A recent analysis conducted by Pacific Research Institute and Wayne Winegarden, PhD, found that if biosimilars reached 75% market share, the federal government would save $7 billion annually, state Medicaid programs would save $1.2 billion annually, and commercial payers would save $3.3 billion annually.
For the study, Winegarden analyzed the savings potential of biosimilars using recent price and volume data. The pricing data were based on national average sales price points from July 2019 through September 2019 and on expenditures-per-unit data from the Centers for Medicare and Medicaid Services (CMS). Volume data came from 12-month sales-volume numbers through February 2019 as repored by IQVIA. However, the volume data was not distinguished among expenditures for Medicare, Medicaid, and the commercial market, so the expenditure breakdown by payer is estimated.
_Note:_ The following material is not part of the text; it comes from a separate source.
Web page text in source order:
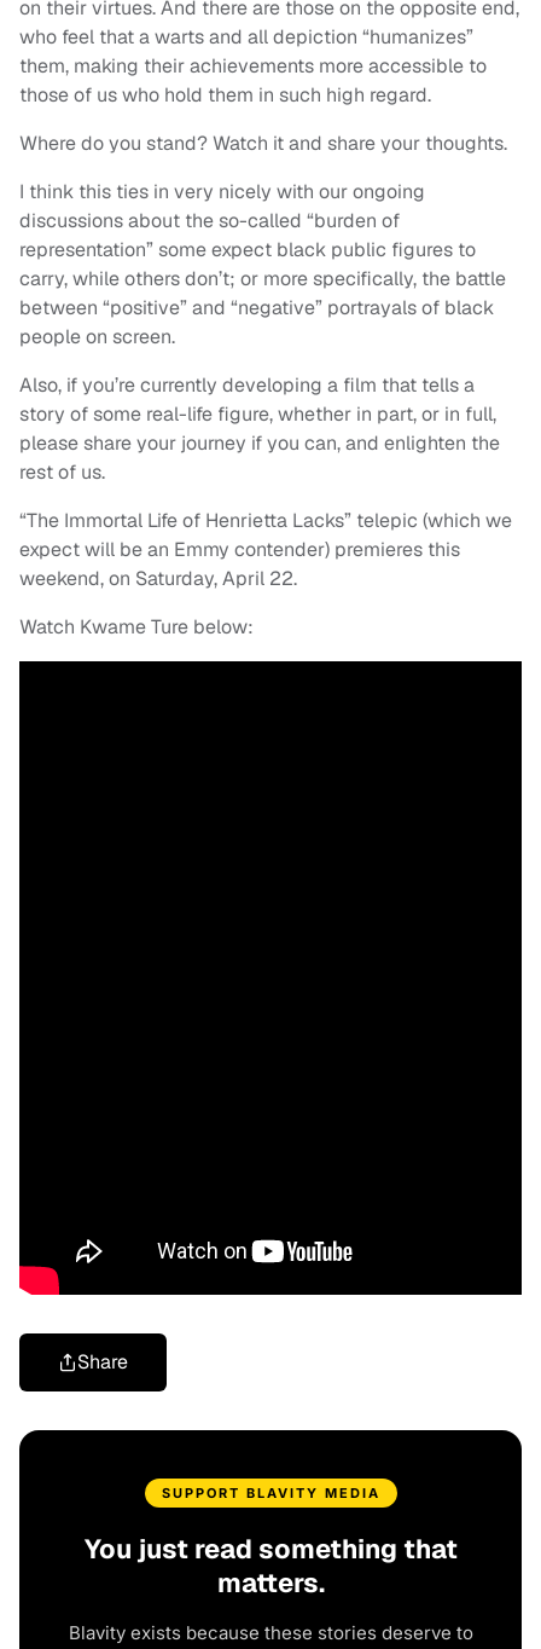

For those estimations, Winegarden relied on GAO studies and Medicare’s share of insured population within each state to estimate Medicare information. Commercial market volumes for each state were estimated based on commercial-coverage rates, and Medicaid volumes were estimated based on coverage rates.
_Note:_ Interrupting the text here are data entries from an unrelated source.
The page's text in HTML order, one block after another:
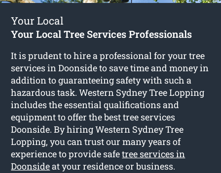
Your Local
Your Local Tree Services Professionals
It is prudent to hire a professional for your tree
services in Doonside to save time and money in
addition to guaranteeing safety with such a
hazardous task. Western Sydney Tree Lopping
includes the essential qualifications and
equipment to offer the best tree services
Doonside. By hiring Western Sydney Tree
Lopping, you can trust our many years of
experience to provide safetree services in
Doonsideat your residence or business.

Then, savings estimates were evaluated for the current market and for hypothetical scenarios. One hypothetical scenario had biosimilars growing by 25%, another had them growing by 50% and the third had them growing by 75%. Currently, biosimilars save the United States health care system over $240 million annually, with state Medicaid programs saving $47.5 million, and commercial payers saving $136.8 million.
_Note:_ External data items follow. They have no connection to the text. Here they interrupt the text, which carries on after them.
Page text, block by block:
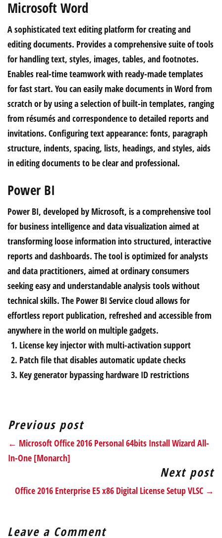
Microsoft Word
A sophisticated text editing platform for creating and
editing documents. Provides a comprehensive suite of tools
for handling text, styles, images, tables, and footnotes.
Enables real-time teamwork with ready-made templates
for fast start. You can easily make documents in Word from
scratch or by using a selection of built-in templates, ranging
from résumés and correspondence to detailed reports and
invitations. Configuring text appearance: fonts, paragraph
structure, indents, spacing, lists, headings, and styles, aids
in editing documents to be clear and professional.
Power BI
Power BI, developed by Microsoft, is a comprehensive tool
for business intelligence and data visualization aimed at
transforming loose information into structured, interactive
reports and dashboards. The tool is optimized for analysts
and data practitioners, aimed at ordinary consumers
seeking easy and understandable analysis tools without
technical skills. The Power BI Service cloud allows for
effortless report publication, refreshed and accessible from
anywhere in the world on multiple gadgets.
License key injector with multi-activation support
Patch file that disables automatic update checks
Key generator bypassing hardware ID restrictions
Previous post
← Microsoft Office 2016 Personal 64bits Install Wizard All-
In-One [Monarch]
Next post
Office 2016 Enterprise E5 x86 Digital License Setup VLSC →
Leave a Comment

However, it follows that if those are the savings based on the current biosimilar market, savings will be significantly increased if biosimilars garners a greater share of the market. Winegardne concluded that “if biosimilars obtained a 25%, 50%, and 75% market share, then total systemic savings could equal $2.4 billion, $4.7 billion, and $7.0 billion annually,” respectively. By the same logic, State Medicaid programs would save $417 million, $802 million, and $1.2 billion, respectively, and commercial payers could save $1.2 billion, $2.2 billion, and $3.3 billion, respectively.
Winegarden suggests that employers and the government have incentives and should work together to change policy and “correct currently ineffective regulatory policies, promote greater education of the benefits that biosimilars offers, and eliminate adverse market incentives that discourage biosimilar use.” He uses the example of eliminating rebate contracting, or if it cannot be eliminated entirely, 100% of the savings should be passed through to the patients. “Eliminating obstructions that are preventing the healthcare system from realizing the savings potential of biosimilars would increase the accessibility of high-quality, affordable treatment for patients,” he says.
Congress has already introduced several bipartisan proposals in the House and Senate aimed at increasing access to (and use of) biosimilars.